Portal Serwis21 zainteresował się na co idą pieniądze Miasta Warszawy dla tzw. NGOsów. To suma blisko 280 mln złotych. Jak zauważa portal - wiele z tych dotacji należy do kategorii wątpliwych co do efektywności i sensowności. By nie być gołosłownym oto przykłady:
Dotacje udzielone są m.in. na ekologię, ochronę zwierząt i dziedzictwa ekologicznego. Z internetowej księgi dotacji wynika że Miasto przeznaczyło na ten cel prawie 6,37 mln zł. Wszyscy lubimy zwierzęta, większość programów dotyczy psów i kotów, ale niektóre wydatki wzbudzają zdumienie. I tak w 2017 roku Fundacja Królewska otrzymała 25 tys. zł na ... OPIEKA NA BEZDOMNYMI KRÓLIKAMI Z TERENU MIASTA STOŁECZNEGO WARSZAWY ORAZ ZAPOBIEGANIE ICH BEZDOMNOŚCI. Przez następne lata Fundacja otrzymywała na ten cel kolejne dotacje, do 2022 roku było to łącznie 219658 zł. Nie wiemy ile królików jest bezdomnych w Warszawie, ale nie jest to chyba imponująca liczba, by uzasadniać takie wsparcie. Większe zdumienie wzbudza fakt, że dotacje otrzymają na bezdomne króliki organizacje, które jak wynika z księgi mają siedziby w innych miastach. I tak w 2017 roku 6,5 tys. zł. otrzymało Stowarzyszenie Pomocy Królikom z siedzibą w Lublinie.

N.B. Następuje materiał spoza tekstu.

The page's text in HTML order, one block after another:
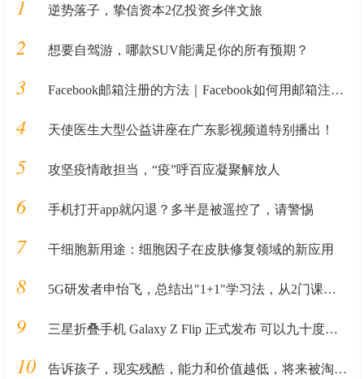
1 逆势落子，挚信资本2亿投资乡伴文旅
2 想要自驾游，哪款SUV能满足你的所有预期？
3 Facebook邮箱注册的方法｜Facebook如何用邮箱注册的教程全解析
4 天使医生大型公益讲座在广东影视频道特别播出！
5 攻坚疫情敢担当，“疫”呼百应凝聚解放人
6 手机打开app就闪退？多半是被遥控了，请警惕
7 干细胞新用途：细胞因子在皮肤修复领域的新应用
8 5G研发者申怡飞，总结出"1+1"学习法，从2门课不及格到19门全优
9 三星折叠手机 Galaxy Z Flip 正式发布 可以九十度展开自拍免脚架
10 告诉孩子，现实残酷，能力和价值越低，将来被淘汰的就越快
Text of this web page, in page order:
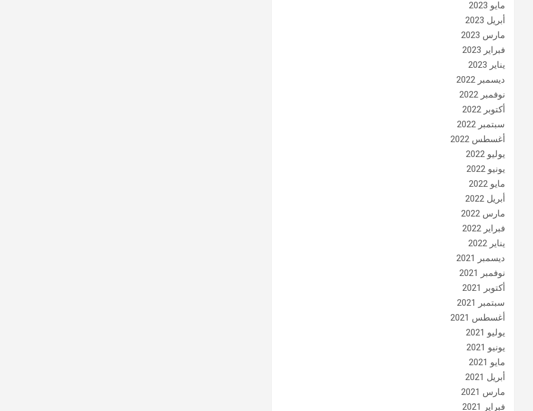
مايو 2023
أبريل 2023
مارس 2023
فبراير 2023
يناير 2023
ديسمبر 2022
نوفمبر 2022
أكتوبر 2022
سبتمبر 2022
أغسطس 2022
يوليو 2022
يونيو 2022
مايو 2022
أبريل 2022
مارس 2022
فبراير 2022
يناير 2022
ديسمبر 2021
نوفمبر 2021
أكتوبر 2021
سبتمبر 2021
أغسطس 2021
يوليو 2021
يونيو 2021
مايو 2021
أبريل 2021
مارس 2021
فبراير 2021
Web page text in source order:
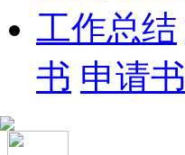
工作总结
书 申请书
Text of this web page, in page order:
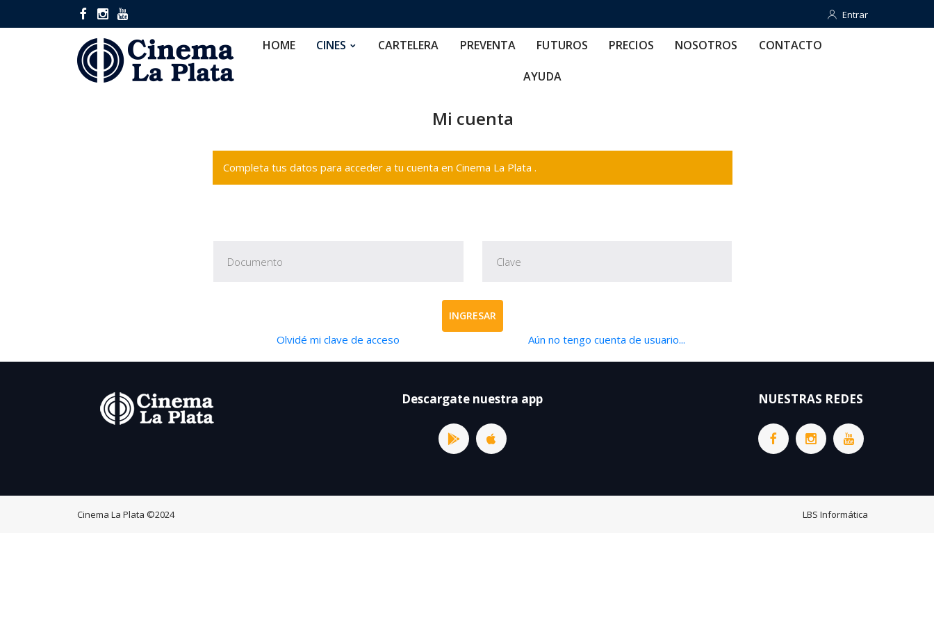
Entrar
Entrar
HOME CINES CARTELERA PREVENTA FUTUROS PRECIOS NOSOTROS CONTACTO
AYUDA
Mi cuenta
Completa tus datos para acceder a tu cuenta en Cinema La Plata .
INGRESAR
Olvidé mi clave de acceso Aún no tengo cuenta de usuario...
Descargate nuestra app NUESTRAS REDES
Cinema La Plata ©2024 LBS Informática
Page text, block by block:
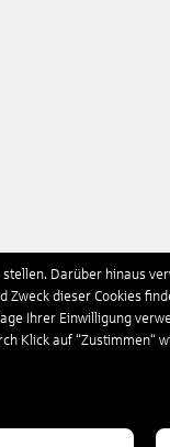
Darüber hinaus
dieser Cookies
Ihrer Einwilligung
Klick auf “Zustimmen“
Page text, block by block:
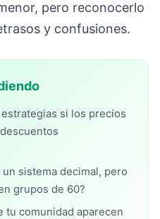
pero reconocerlo
y confusiones.
si los precios
sistema decimal, pero
grupos de 60?
tu comunidad aparecen
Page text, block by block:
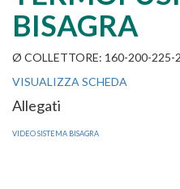
BISAGRA
Ø COLLETTORE: 160-200-225-
VISUALIZZA SCHEDA
Allegati
VIDEO SISTEMA BISAGRA
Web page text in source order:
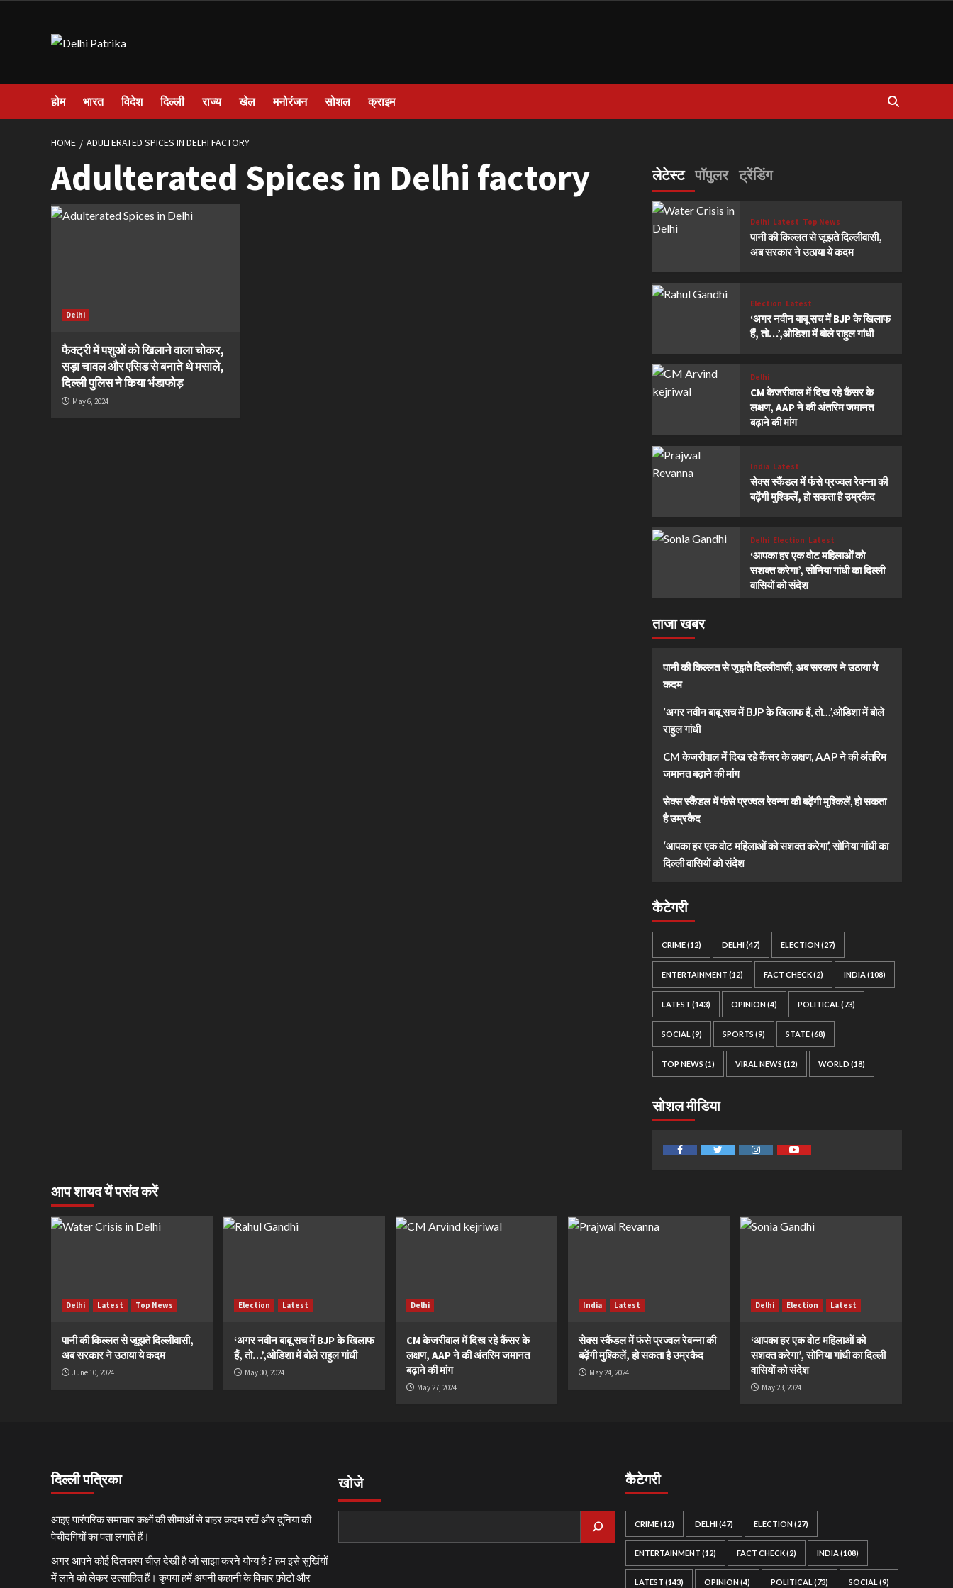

Jak się okazało problemem mają być także .... fretki. Stowarzyszenie Przyjaciół Fretek w 2017 roku otrzymało 16,2 tys. złotych. Do 2021 roku Stowarzyszenie zostało beneficjentem 89810 złotych.
Jeszcze bardziej dyskusyjne są dotacje przeznaczone na ... cykliczne organizacje wycieczek rowerowych (18 tys. zł dla Fundacji Zielone Mazowsze w 2023 roku), kajakowe rekreacje (aż 58412 zł w 2022-23), rejsy po Wiśle (np. 47010 zł na projekt Wisła Bliska 2023)
To zaledwie kilka przykładów jak w ramach wydatków na ekologię, ochronę zwierząt i dziedzictwa ekologicznego, Miasto Warszawa zarządzane przez prezydenta Trzaskowskiego marnuje pieniądze podatników?